Sábado, 27 de Maio de 2006

Crónicas do Luxemburgo - IX

Uma comunhão solene há sessenta anos
 
A comunhão solene era um verdadeiro rito de passagem.
Os miúdos tinham feito a terceira ou a quarta classe (a quarta não era obrigatória) e preparavam-se para o ofício ou para assumirem, a tempo inteiro, as tarefas agrícolas ou domésticas que conheciam de tenra idade.
A comunhão solene era o momento da largada.
Realizava-se no verão, de dois em dois anos, e obedecia a cânones bem estabelecidos.
Um mês antes, começavam os ensaios, comummente conhecidos por "cerimónias".
As catequistas davam as últimas ensaboadelas, recuperavam os relapsos e mandavam recados aos pais.

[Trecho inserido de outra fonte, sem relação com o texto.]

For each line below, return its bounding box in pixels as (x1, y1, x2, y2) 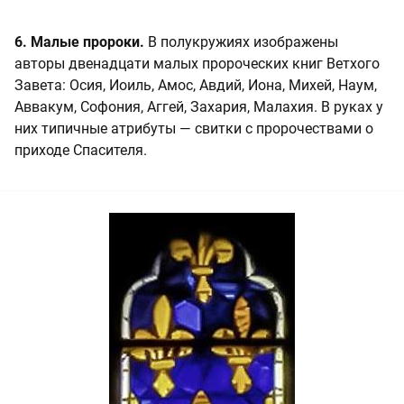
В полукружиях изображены (144, 33, 338, 50)
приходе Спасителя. (14, 142, 147, 159)
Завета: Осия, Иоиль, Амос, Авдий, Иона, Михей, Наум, (14, 77, 377, 94)
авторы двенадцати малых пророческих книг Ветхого (14, 55, 380, 72)
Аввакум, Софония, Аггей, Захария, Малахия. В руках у (14, 98, 383, 115)
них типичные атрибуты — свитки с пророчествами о (14, 120, 373, 137)
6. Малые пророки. (14, 33, 144, 50)

Os "enorminhos" (atrasados mentais) não faziam a comunhão. Um ou outro candidato sem aproveitamento era "adiado" para a comunhão solene seguinte.
As "cerimónias" decorriam ao fim da tarde e eram momentos inesquecíveis.
Padre Zé oscilava entre a bonomia e o ralhete.
Normalmente estava de bom humor e falava do mundo. Contava o que os franceses pensavam de Portugal (ele sabia, pois tinha falado, no Porto, com um grupo de franceses) até à razão de ser do nome do mar mediterrâneo.
Se queria pôr em destaque uma ideia, fazia uma citação em latim. Mas, logo adiantava:
"Não estais a perceber nada, pois não?"
Raramente fazia perguntas sobre "doutrina", o que punha os comungantes à vontade, depois das ameaças que as catequistas tinham feito sobre o rigor e o grau de exigência do Senhor Abade.
Era normal uma ou outra resposta descabida e a ocorrência de trapalhadas. Quando as coisas descambavam com graça, Padre Zé mancomunava-se facilmente com os perturbadores da ordem, para escândalo e desespero das beatas.
As "cerimónias" eram fiéis à tradição.
Primeiramente, testava-se a voz dos oradores e o ouvido dos solistas.
Depois, iniciavam-se os ensaios propriamente ditos.
Padre Zé postava-se junto aos "oradores", com o texto na mão, e corrigia a dicção, a pontuação, o olhar e os gestos.
No caso dos cantores, tirava o lamiré do bolso da batina, dava o tom e abanava, pessimista, com a cabeça quando o solista era duro de ouvido. Se estava perante um dotado, Padre Zé não resistia a acompanhá-lo, em segunda voz, com um sorriso de satisfação.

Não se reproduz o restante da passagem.